Note on current approaches:

There are excellent tidyverse friendly packages that can be used to create the output I describe above (e.g. corrr, widyr, parts of recipes). I've written/tweeted about these and related approaches, documented here. The specific outputs pasted into the code snippets for this question were returned via the code at this gist and uses those methods.

With this topic, I am interested in an approach for pairwise operations that (in some circumstances) may be slightly easier to chain with piped dplyr verbs (though am not attached to the exact particulars of the pairwise() function I describe above).

jameslairdsmith · February 14, 2021, 2:20pm

This is a really dedicated and thoughtful idea for what is an interesting problem. And you've really gone above and beyond in cataloguing the different ways this could be approached.

I like pairwise() as a function name and I really like the way that it's used here in the same way as across() would be. My guess is that, in order to make it work inside of mutate(), summarise() etc, it would need to be part of dplyr. Because that's where it seems the required plumbing is (that makes eg. across() do what it does).

brshallo · February 24, 2021, 7:57pm

@lionel any tips on how to go about getting a tidyselected set of columns and then applying a function to the permuted sets of those columns in a way that would facilitate above?

carlomedina · February 25, 2021, 5:41am

@brshallo I saw your message on r4ds about this and thought it's pretty nifty use case!
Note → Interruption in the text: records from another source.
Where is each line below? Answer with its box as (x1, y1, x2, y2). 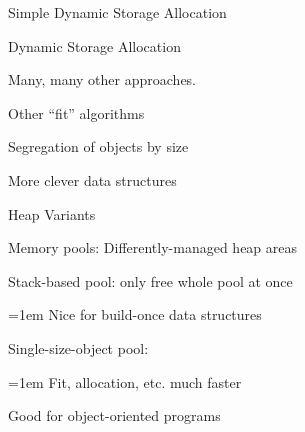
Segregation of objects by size (8, 136, 189, 157)
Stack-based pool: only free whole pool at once (8, 270, 293, 291)
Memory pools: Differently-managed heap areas (8, 237, 298, 258)
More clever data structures (8, 169, 177, 190)
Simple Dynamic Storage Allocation (8, 2, 227, 22)
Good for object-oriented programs (8, 405, 221, 426)
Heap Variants (8, 203, 96, 224)
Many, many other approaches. (8, 69, 197, 90)

This is the first time I'm going through the internal of across.R and I don't really understand it that well (I need to join an advance R r4ds book club...), but with pattern matching and not-so-clean code, I think I was able to prototype it within the dplyr codebase

Using your examples above, I think this somewhat replicates the output

devtools::install_github("carlomedina/dplyr", ref="pairwise")
cor_p_value <- function(x, y){
  stats::cor.test(x, y)$p.value
}

ks_p_value <- function(x, y){
  stats::ks.test(x, y, exact = F)$p.value
}

iris %>% 
  group_by(Species) %>%
  summarise(
    pairwise(
      .col = where(is.numeric),
      .fns = list(ksp = ks_p_value, corp = cor_p_value),
      .is_commutative  = TRUE
    )
  ) %>% 
  glimpse()

iris %>% 
  group_by(Species) %>%
  summarise(
    pairwise(
      .col = where(is.numeric),
      .fns = list(ksp = ks_p_value, corp = cor_p_value),
      .is_commutative  = FALSE
    )
  ) %>% 
  glimpse()

iris %>% 
  mutate(
    pairwise(
      .col = where(is.numeric), 
      .fns = ~ .x / .y, 
      .names = "ratio_{.col_x}_{.col_y}",
      .is_commutative = TRUE
    )
  ) %>% 
  glimpse()

iris %>% 
  mutate(
    pairwise(
      .col = where(is.numeric), 
      .fns = ~ .x / .y, 
      .names = "ratio_{.col_x}_{.col_y}",
      .is_commutative = FALSE
    )
  ) %>% 
  glimpse()

slight change in the API (commutative as opposed to associative)

lionel · February 25, 2021, 8:13am

I think you could implement pairwise() using tidyselect to take the selection, and dplyr::cur_data() to get the current data frame. Note that with grouped data frames it won't be as performant as across() because dplyr tries to inline across() operations when possible.

brshallo · February 25, 2021, 9:58pm

@carlomedina , just tried it out, this is awesome!! Great work!! Thanks for fixing arg name to .is_commutative. I’ll try and look through the code some next week (I also need to go through advanced R more so will be a bit of a slog for me) and leave a longer reply.

brshallo · March 4, 2021, 6:06pm

@lionel per jameslairdsmith's comment above do you think the tidyverse team would have any interest in a pairwise() like function? (E.g. a similar fun might be pwise() with a p argument for applying functions on permutations with choose >= 2.)

If the answer is 'maybe' @carlomedina and I had discussed opening an issue/feature request on dplyr's github pointing to his prototype.

lionel · March 5, 2021, 5:48am

To me it feels out of scope for dplyr but I don't know. cc @romain and @hadley

system · March 12, 2021, 5:48am

This topic was automatically closed 7 days after the last reply. New replies are no longer allowed.

If you have a query related to it or one of the replies, start a new topic and refer back with a link.